> The task: Among the entries below, copy every line that carries the word "metal".

(Dataset entries)
========
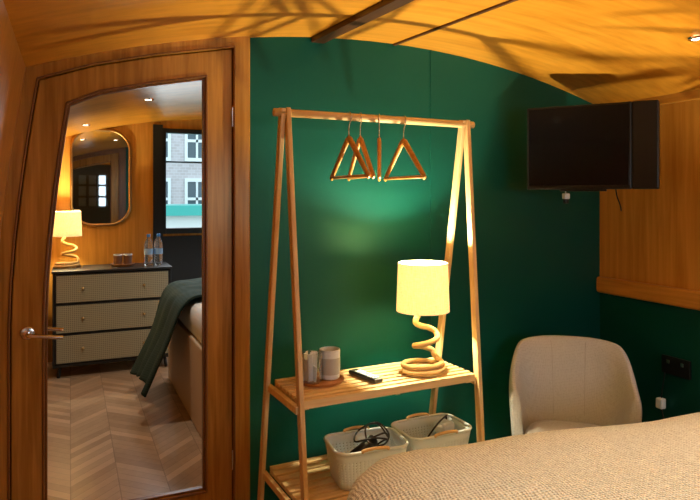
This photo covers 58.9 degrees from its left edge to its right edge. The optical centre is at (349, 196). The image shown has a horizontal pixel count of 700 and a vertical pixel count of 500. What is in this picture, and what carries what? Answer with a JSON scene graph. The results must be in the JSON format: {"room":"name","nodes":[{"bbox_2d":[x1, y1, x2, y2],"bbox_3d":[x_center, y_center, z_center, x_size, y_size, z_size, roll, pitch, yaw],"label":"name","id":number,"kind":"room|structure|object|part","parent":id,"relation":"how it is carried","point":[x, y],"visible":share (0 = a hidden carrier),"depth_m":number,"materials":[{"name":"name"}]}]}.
{"room":"ship interior","nodes":[
{"label":"ship interior","id":0,"kind":"room"},
{"bbox_2d":[0,0,25,234],"bbox_3d":[-1.024,0.405,1.760,0.162,1.900,7.450,0,0,-24],"label":"wall","id":1,"kind":"structure","parent":0,"point":[12,65],"depth_m":1.89,"materials":[{"name":"brown wood"}]},
{"bbox_2d":[11,49,232,499],"bbox_3d":[-0.844,0.371,2.376,0.797,1.944,0.161,0,0,-24],"label":"door","id":2,"kind":"structure","parent":1,"relation":"in","point":[56,95],"depth_m":2.32,"materials":[{"name":"brown wood"}]},
{"bbox_3d":[-1.097,0.485,2.207,0.141,0.048,0.060,0,0,-24],"label":"handle","id":3,"kind":"part","parent":2,"relation":"part of","materials":[{"name":"silver metal"}]},
{"bbox_3d":[-1.138,0.485,2.299,0.141,0.048,0.060,0,0,-24],"label":"handle","id":4,"kind":"part","parent":2,"relation":"part of","materials":[{"name":"silver metal"}]},
{"bbox_2d":[0,36,249,499],"bbox_3d":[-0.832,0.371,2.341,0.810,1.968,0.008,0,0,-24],"label":"door frame","id":5,"kind":"structure","parent":1,"relation":"attached to","point":[233,46],"depth_m":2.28,"materials":[{"name":"brown wood"}]},
{"bbox_2d":[48,357,201,499],"bbox_3d":[0.247,1.385,2.333,3.050,0.060,7.450,0,0,-24],"label":"floor","id":6,"kind":"structure","parent":0,"point":[107,440],"depth_m":3.52,"materials":[{"name":"brown wood"}]},
{"bbox_2d":[51,262,172,377],"bbox_3d":[-1.894,0.956,4.947,0.872,0.802,0.423,0,0,-24],"label":"dresser","id":7,"kind":"object","parent":6,"relation":"on","point":[106,313],"visible":0.86,"depth_m":4.75,"materials":[{"name":"beige wicker"}]},
{"bbox_3d":[-2.179,1.315,4.645,0.034,0.083,0.023,0,0,-24],"label":"leg","id":8,"kind":"part","parent":7,"relation":"part of","materials":[{"name":"black paint"}]},
{"bbox_2d":[53,211,81,267],"bbox_3d":[-2.224,0.333,4.877,0.214,0.438,0.214,0,0,-24],"label":"table lamp","id":9,"kind":"object","parent":7,"relation":"on","point":[66,223],"visible":0.98,"depth_m":4.80,"materials":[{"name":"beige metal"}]},
{"bbox_3d":[-2.224,0.211,4.877,0.214,0.194,0.214,0,0,-24],"label":"lamp shade","id":10,"kind":"part","parent":9,"relation":"part of","materials":[{"name":"fabric"}]},
{"bbox_3d":[-1.878,0.915,4.912,0.822,0.219,0.300,0,0,-24],"label":"drawer","id":11,"kind":"part","parent":7,"relation":"part of","materials":[{"name":"beige wicker"}]},
{"bbox_3d":[-1.878,1.140,4.912,0.822,0.219,0.300,0,0,-24],"label":"drawer","id":12,"kind":"part","parent":7,"relation":"part of","materials":[{"name":"beige wicker"}]},
{"bbox_3d":[-1.878,0.690,4.912,0.822,0.219,0.300,0,0,-24],"label":"drawer","id":13,"kind":"part","parent":7,"relation":"part of","materials":[{"name":"beige wicker"}]},
{"bbox_2d":[110,262,134,266],"bbox_3d":[-1.830,0.543,4.989,0.190,0.022,0.190,0,0,-24],"label":"serving tray","id":14,"kind":"object","parent":7,"relation":"on","point":[133,263],"visible":0.86,"depth_m":4.92,"materials":[{"name":"brown wood"}]},
{"bbox_2d":[113,254,121,263],"bbox_3d":[-1.862,0.503,4.974,0.069,0.088,0.069,0,0,-24],"label":"tea cup","id":15,"kind":"object","parent":14,"relation":"on","point":[117,258],"visible":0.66,"depth_m":4.95,"materials":[{"name":"brown"}]},
{"bbox_2d":[123,253,131,263],"bbox_3d":[-1.794,0.503,5.005,0.069,0.088,0.069,0,0,-24],"label":"tea cup","id":16,"kind":"object","parent":14,"relation":"on","point":[127,258],"visible":0.81,"depth_m":4.98,"materials":[{"name":"brown"}]},
{"bbox_2d":[144,234,152,264],"bbox_3d":[-1.648,0.429,5.071,0.071,0.250,0.071,0,0,-24],"label":"water bottle","id":17,"kind":"object","parent":7,"relation":"on","point":[148,245],"visible":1,"depth_m":5.05,"materials":[{"name":"clear plastic"}]},
{"bbox_2d":[154,234,162,263],"bbox_3d":[-1.583,0.429,5.122,0.071,0.250,0.071,0,0,-24],"label":"water bottle","id":18,"kind":"object","parent":7,"relation":"on","point":[158,245],"visible":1,"depth_m":5.10,"materials":[{"name":"clear plastic"}]},
{"bbox_3d":[-1.478,1.315,4.962,0.034,0.083,0.023,0,0,-24],"label":"leg","id":19,"kind":"part","parent":7,"relation":"part of","materials":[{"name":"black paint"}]},
{"bbox_2d":[168,297,201,437],"bbox_3d":[-0.266,1.000,4.137,1.580,0.709,1.840,0,0,-24],"label":"bed","id":20,"kind":"object","parent":6,"relation":"on","point":[185,345],"visible":0.06,"depth_m":3.85,"materials":[{"name":"beige fabric"}]},
{"bbox_2d":[130,278,201,396],"bbox_3d":[-0.799,0.919,4.358,1.371,0.627,0.903,0,0,-24],"label":"throw blanket","id":21,"kind":"object","parent":20,"relation":"on","point":[176,295],"visible":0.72,"depth_m":4.12,"materials":[{"name":"green fabric"}]},
{"bbox_3d":[-0.270,0.753,4.146,1.564,0.216,1.804,0,0,-24],"label":"mattress","id":22,"kind":"part","parent":20,"relation":"part of","materials":[{"name":"white fabric"}]},
{"bbox_2d":[257,107,484,499],"bbox_3d":[0.109,0.516,2.455,0.890,1.681,0.506,0,0,-27],"label":"clothes rack","id":23,"kind":"object","parent":6,"relation":"on","point":[305,478],"visible":0.66,"depth_m":2.36,"materials":[{"name":"brown wood"}]},
{"bbox_3d":[-0.305,0.516,2.360,0.018,1.681,0.301,0,0,-27],"label":"leg","id":24,"kind":"part","parent":23,"relation":"part of","materials":[{"name":"brown wood"}]},
{"bbox_3d":[-0.248,1.093,2.268,0.018,0.026,0.400,0,0,-27],"label":"rail","id":25,"kind":"part","parent":23,"relation":"part of","materials":[{"name":"brown wood"}]},
{"bbox_3d":[-0.245,0.735,2.262,0.018,0.026,0.298,0,0,-27],"label":"rail","id":26,"kind":"part","parent":23,"relation":"part of","materials":[{"name":"brown wood"}]},
{"bbox_3d":[-0.181,0.516,2.157,0.018,1.680,0.236,0,0,-27],"label":"leg","id":27,"kind":"part","parent":23,"relation":"part of","materials":[{"name":"brown wood"}]},
{"bbox_2d":[303,374,343,387],"bbox_3d":[-0.112,0.697,2.363,0.180,0.014,0.180,0,0,-24],"label":"wooden tray","id":28,"kind":"object","parent":23,"relation":"on","point":[324,383],"visible":0.49,"depth_m":2.31,"materials":[{"name":"brown wood"}]},
{"bbox_2d":[302,350,321,384],"bbox_3d":[-0.146,0.640,2.335,0.080,0.115,0.080,0,0,30],"label":"glass jar","id":29,"kind":"object","parent":28,"relation":"on","point":[311,359],"visible":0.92,"depth_m":2.30,"materials":[{"name":"white"}]},
{"bbox_2d":[319,346,339,379],"bbox_3d":[-0.078,0.640,2.389,0.081,0.113,0.081,0,0,-24],"label":"cup","id":30,"kind":"object","parent":28,"relation":"on","point":[330,355],"visible":0.85,"depth_m":2.35,"materials":[{"name":"white ceramic"}]},
{"bbox_2d":[270,436,413,499],"bbox_3d":[0.093,1.080,2.438,0.738,0.034,0.394,0,0,-27],"label":"shelf","id":31,"kind":"object","parent":23,"relation":"attached to","point":[321,486],"depth_m":2.33,"materials":[{"name":"brown wood"}]},
{"bbox_2d":[330,112,370,180],"bbox_3d":[-0.004,-0.195,2.361,0.017,0.261,0.340,0,0,-26],"label":"hanger","id":32,"kind":"object","parent":23,"relation":"hanging from","point":[349,140],"visible":0.9,"depth_m":2.35,"materials":[{"name":"brown wood"}]},
{"bbox_2d":[347,112,374,180],"bbox_3d":[0.039,-0.195,2.382,0.017,0.261,0.340,0,0,-16],"label":"hanger","id":33,"kind":"object","parent":23,"relation":"hanging from","point":[360,141],"visible":0.82,"depth_m":2.35,"materials":[{"name":"brown wood"}]},
{"bbox_2d":[348,368,382,383],"bbox_3d":[0.059,0.694,2.408,0.044,0.019,0.170,0,0,-36],"label":"remote control","id":34,"kind":"object","parent":23,"relation":"on","point":[356,372],"visible":1,"depth_m":2.39,"materials":[{"name":"black plastic"}]},
{"bbox_2d":[323,425,408,490],"bbox_3d":[0.059,0.982,2.347,0.296,0.156,0.228,0,0,-19],"label":"storage basket","id":35,"kind":"object","parent":23,"relation":"on","point":[344,471],"visible":0.68,"depth_m":2.28,"materials":[{"name":"beige plastic"}]},
{"bbox_3d":[0.025,0.915,2.446,0.112,0.022,0.019,0,0,-19],"label":"handle","id":36,"kind":"part","parent":35,"relation":"part of","materials":[{"name":"brown wood"}]},
{"bbox_2d":[350,422,389,466],"bbox_3d":[0.086,0.962,2.369,0.197,0.168,0.118,0,0,-44],"label":"hair dryer","id":37,"kind":"object","parent":35,"relation":"in","point":[370,441],"visible":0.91,"depth_m":2.35,"materials":[{"name":"black plastic"}]},
{"bbox_3d":[0.094,0.915,2.249,0.112,0.022,0.019,0,0,-19],"label":"handle","id":38,"kind":"part","parent":35,"relation":"part of","materials":[{"name":"brown wood"}]},
{"bbox_3d":[0.124,-0.305,2.426,0.890,0.029,0.029,0,0,-27],"label":"hanging rod","id":39,"kind":"part","parent":23,"relation":"part of","materials":[{"name":"brown wood"}]},
{"bbox_2d":[275,357,474,409],"bbox_3d":[0.103,0.722,2.435,0.753,0.034,0.292,0,0,-27],"label":"shelf","id":40,"kind":"object","parent":23,"relation":"attached to","point":[353,388],"depth_m":2.34,"materials":[{"name":"brown wood"}]},
{"bbox_2d":[377,114,380,180],"bbox_3d":[0.114,-0.195,2.420,0.017,0.261,0.340,0,0,3],"label":"hanger","id":41,"kind":"object","parent":23,"relation":"hanging from","point":[378,138],"visible":0.95,"depth_m":2.33,"materials":[{"name":"brown wood"}]},
{"bbox_2d":[383,115,426,181],"bbox_3d":[0.214,-0.195,2.472,0.017,0.261,0.340,0,0,-24],"label":"hanger","id":42,"kind":"object","parent":23,"relation":"hanging from","point":[403,142],"visible":0.94,"depth_m":2.46,"materials":[{"name":"brown wood"}]},
{"bbox_2d":[396,260,449,376],"bbox_3d":[0.293,0.483,2.497,0.214,0.438,0.214,0,0,-24],"label":"table lamp","id":43,"kind":"object","parent":23,"relation":"on","point":[422,285],"visible":1,"depth_m":2.42,"materials":[{"name":"beige fabric"}]},
{"bbox_3d":[0.293,0.361,2.497,0.214,0.194,0.214,0,0,-24],"label":"lamp shade","id":44,"kind":"part","parent":43,"relation":"part of","materials":[{"name":"fabric"}]},
{"bbox_2d":[391,413,471,451],"bbox_3d":[0.327,0.982,2.496,0.296,0.156,0.228,0,0,-26],"label":"storage basket","id":45,"kind":"object","parent":23,"relation":"on","point":[460,435],"visible":0.53,"depth_m":2.53,"materials":[{"name":"beige plastic"}]},
{"bbox_3d":[0.281,0.915,2.589,0.112,0.022,0.019,0,0,-26],"label":"handle","id":46,"kind":"part","parent":45,"relation":"part of","materials":[{"name":"brown wood"}]},
{"bbox_2d":[427,414,453,436],"bbox_3d":[0.367,0.957,2.530,0.166,0.121,0.064,0,0,-44],"label":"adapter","id":47,"kind":"object","parent":45,"relation":"in","point":[443,424],"visible":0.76,"depth_m":2.52,"materials":[{"name":"white plastic"}]},
{"bbox_3d":[0.373,0.915,2.402,0.112,0.022,0.019,0,0,-26],"label":"handle","id":48,"kind":"part","parent":45,"relation":"part of","materials":[{"name":"brown leather"}]},
{"bbox_3d":[0.406,0.516,2.719,0.019,1.681,0.302,0,0,-30],"label":"leg","id":49,"kind":"part","parent":23,"relation":"part of","materials":[{"name":"brown wood"}]},
{"bbox_3d":[0.507,0.516,2.505,0.025,1.681,0.248,0,0,-9],"label":"leg","id":50,"kind":"part","parent":23,"relation":"part of","materials":[{"name":"brown wood"}]},
{"bbox_2d":[347,412,699,499],"bbox_3d":[0.993,1.030,1.179,1.738,0.649,1.922,0,0,-16],"label":"bed","id":51,"kind":"object","parent":6,"relation":"on","point":[658,459],"visible":1,"depth_m":1.65,"materials":[{"name":"beige fabric"}]},
{"bbox_2d":[509,335,641,435],"bbox_3d":[0.989,1.012,2.746,0.554,0.690,0.519,0,0,14],"label":"armchair","id":52,"kind":"object","parent":6,"relation":"on","point":[557,382],"visible":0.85,"depth_m":2.91,"materials":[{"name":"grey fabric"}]},
{"bbox_3d":[0.981,1.113,2.712,0.424,0.145,0.449,0,0,14],"label":"seat","id":53,"kind":"part","parent":52,"relation":"part of","materials":[{"name":"beige fabric"}]},
{"bbox_2d":[48,120,201,361],"bbox_3d":[-1.255,0.315,5.660,2.850,2.080,0.050,0,0,-24],"label":"wall","id":54,"kind":"structure","parent":0,"point":[97,245],"depth_m":5.34,"materials":[{"name":"brown wood"}]},
{"bbox_2d":[70,129,131,225],"bbox_3d":[-2.100,-0.165,5.234,0.484,0.824,0.023,0,0,-24],"label":"wall mirror","id":55,"kind":"object","parent":54,"relation":"attached to","point":[101,159],"visible":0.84,"depth_m":5.23,"materials":[{"name":"gold glass"}]},
{"bbox_2d":[153,124,201,281],"bbox_3d":[-1.371,0.361,5.564,0.760,1.987,0.030,0,0,-24],"label":"trim","id":56,"kind":"structure","parent":54,"relation":"attached to","point":[183,253],"depth_m":5.46,"materials":[{"name":"black"}]},
{"bbox_2d":[163,128,201,233],"bbox_3d":[-1.361,-0.140,5.601,0.710,0.930,0.070,0,0,-24],"label":"window","id":57,"kind":"structure","parent":54,"relation":"in","point":[165,130],"depth_m":5.47,"materials":[{"name":"black"}]},
{"bbox_2d":[3,0,699,136],"bbox_3d":[0.292,-0.596,2.354,2.870,0.309,7.450,0,0,-24],"label":"ceiling","id":58,"kind":"structure","parent":0,"point":[594,51],"depth_m":2.41,"materials":[{"name":"brown wood"}]},
{"bbox_2d":[687,35,699,41],"bbox_3d":[1.319,-0.601,2.351,0.072,0.006,0.072,0,0,-24],"label":"recessed light","id":59,"kind":"object","parent":58,"relation":"in","point":[693,38],"visible":1,"depth_m":2.35,"materials":[{"name":"silver metal"}]},
{"bbox_2d":[250,37,599,499],"bbox_3d":[0.475,0.323,2.985,1.978,2.065,0.050,0,0,-24],"label":"wall","id":60,"kind":"structure","parent":0,"point":[538,254],"depth_m":2.84,"materials":[{"name":"green paint"}]},
{"bbox_2d":[311,0,413,42],"bbox_3d":[0.915,-0.685,0.852,0.060,0.038,4.226,0,0,-30],"label":"trim","id":61,"kind":"structure","parent":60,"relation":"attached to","point":[383,7],"depth_m":2.35,"materials":[{"name":"brown wood"}]},
{"bbox_2d":[430,50,431,395],"bbox_3d":[0.380,0.332,2.913,0.008,2.046,0.006,0,0,-24],"label":"trim","id":62,"kind":"structure","parent":60,"relation":"attached to","point":[430,50],"depth_m":2.91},
{"bbox_2d":[393,0,517,45],"bbox_3d":[1.257,-0.683,1.006,0.016,0.041,4.222,0,0,-30],"label":"trim","id":63,"kind":"structure","parent":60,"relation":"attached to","point":[507,1],"depth_m":2.44,"materials":[{"name":"brown wood"}]},
{"bbox_2d":[562,191,569,202],"bbox_3d":[1.077,-0.010,3.059,0.032,0.085,0.054,0,0,-24],"label":"plug","id":64,"kind":"object","parent":60,"relation":"attached to","point":[565,196],"visible":0.77,"depth_m":3.06,"materials":[{"name":"white plastic"}]},
{"bbox_2d":[600,99,699,421],"bbox_3d":[1.568,0.405,2.930,0.050,1.900,7.450,0,0,-24],"label":"wall","id":65,"kind":"structure","parent":0,"point":[654,238],"depth_m":3.00,"materials":[{"name":"brown wood"}]},
{"bbox_2d":[527,100,659,210],"bbox_3d":[1.200,-0.176,3.010,0.562,0.488,0.480,0,0,29],"label":"television","id":66,"kind":"object","parent":65,"relation":"attached to","point":[603,146],"visible":1,"depth_m":2.79,"materials":[{"name":"black plastic"}]},
{"bbox_3d":[1.300,-0.228,2.725,0.107,0.385,0.082,0,0,29],"label":"casing","id":67,"kind":"part","parent":66,"relation":"part of","materials":[{"name":"black plastic"}]},
{"bbox_2d":[596,276,699,310],"bbox_3d":[2.202,0.470,1.433,0.034,0.086,4.200,0,0,-24],"label":"trim","id":68,"kind":"structure","parent":65,"relation":"attached to","point":[679,297],"depth_m":3.02,"materials":[{"name":"brown wood"}]},
{"bbox_2d":[656,373,665,418],"bbox_3d":[1.492,1.083,2.972,0.037,0.486,0.057,0,0,-24],"label":"charger","id":69,"kind":"object","parent":65,"relation":"attached to","point":[660,402],"visible":0.67,"depth_m":2.96,"materials":[{"name":"white plastic"}]},
{"bbox_2d":[627,89,699,104],"bbox_3d":[2.211,-0.470,1.437,0.016,0.050,4.200,0,0,-24],"label":"trim","id":70,"kind":"structure","parent":65,"relation":"attached to","point":[693,94],"depth_m":2.91,"materials":[{"name":"brown wood"}]},
{"bbox_2d":[662,354,690,379],"bbox_3d":[1.535,0.800,2.921,0.016,0.086,0.150,0,0,-24],"label":"wall socket","id":71,"kind":"object","parent":65,"relation":"attached to","point":[678,367],"visible":1,"depth_m":2.91,"materials":[{"name":"black plastic"}]},
{"label":"outside","id":72,"kind":"structure","parent":0,"visible":0},
{"bbox_3d":[-4.327,2.105,19.304,20.000,0.300,26.250,0,0,-24],"label":"ground","id":73,"kind":"structure","parent":72,"visible":0},
{"bbox_2d":[166,133,201,203],"bbox_3d":[-4.617,-2.545,18.730,14.000,9.000,1.060,0,0,-24],"label":"building","id":74,"kind":"structure","parent":73,"relation":"on","point":[183,180],"depth_m":18.09,"materials":[{"name":"brick"}]},
{"bbox_3d":[-5.512,-1.645,17.796,0.540,1.000,0.015,0,0,-24],"label":"pane","id":75,"kind":"part","parent":74,"relation":"part of","materials":[{"name":"grey"}]},
{"bbox_3d":[-5.512,0.055,17.796,0.540,1.000,0.015,0,0,-24],"label":"pane","id":76,"kind":"part","parent":74,"relation":"part of","materials":[{"name":"grey glass"}]},
{"bbox_3d":[-4.509,-1.645,18.249,0.540,1.000,0.015,0,0,-24],"label":"pane","id":77,"kind":"part","parent":74,"relation":"part of","materials":[{"name":"blue"}]},
{"bbox_3d":[-4.509,0.055,18.249,0.540,1.000,0.015,0,0,-24],"label":"pane","id":78,"kind":"part","parent":74,"relation":"part of","materials":[{"name":"blue"}]},
{"bbox_2d":[166,204,201,227],"bbox_3d":[-1.722,1.045,9.646,10.000,1.860,2.000,0,0,-24],"label":"narrowboat","id":79,"kind":"object","parent":73,"relation":"on","point":[177,215],"visible":0.02,"depth_m":8.47,"materials":[{"name":"teal paint"}]}
]}

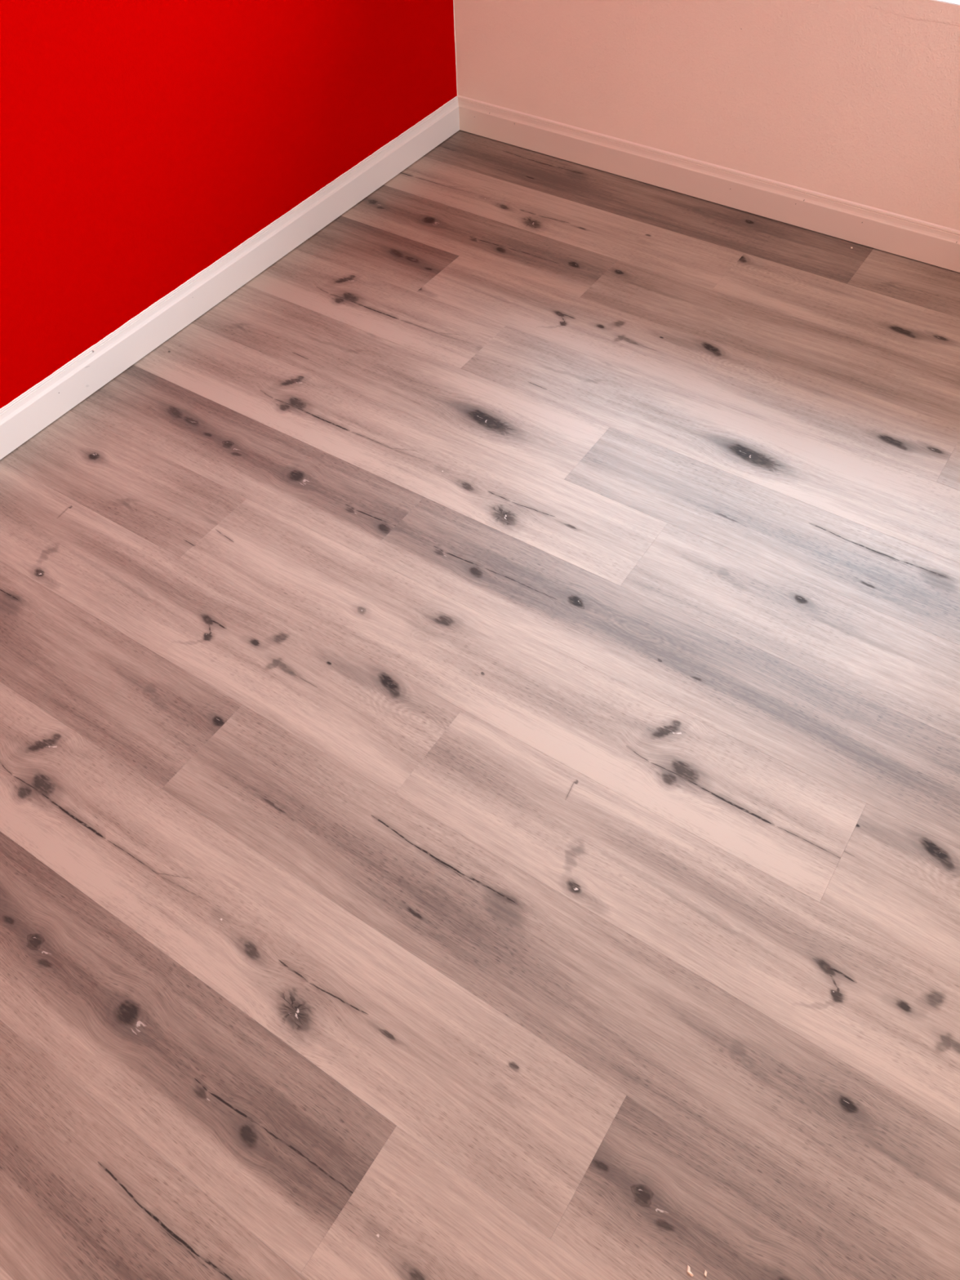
========
> Finished task:
{"bbox_3d":[-1.097,0.485,2.207,0.141,0.048,0.060,0,0,-24],"label":"handle","id":3,"kind":"part","parent":2,"relation":"part of","materials":[{"name":"silver metal"}]},
{"bbox_3d":[-1.138,0.485,2.299,0.141,0.048,0.060,0,0,-24],"label":"handle","id":4,"kind":"part","parent":2,"relation":"part of","materials":[{"name":"silver metal"}]},
{"bbox_2d":[53,211,81,267],"bbox_3d":[-2.224,0.333,4.877,0.214,0.438,0.214,0,0,-24],"label":"table lamp","id":9,"kind":"object","parent":7,"relation":"on","point":[66,223],"visible":0.98,"depth_m":4.80,"materials":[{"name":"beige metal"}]},
{"bbox_2d":[687,35,699,41],"bbox_3d":[1.319,-0.601,2.351,0.072,0.006,0.072,0,0,-24],"label":"recessed light","id":59,"kind":"object","parent":58,"relation":"in","point":[693,38],"visible":1,"depth_m":2.35,"materials":[{"name":"silver metal"}]},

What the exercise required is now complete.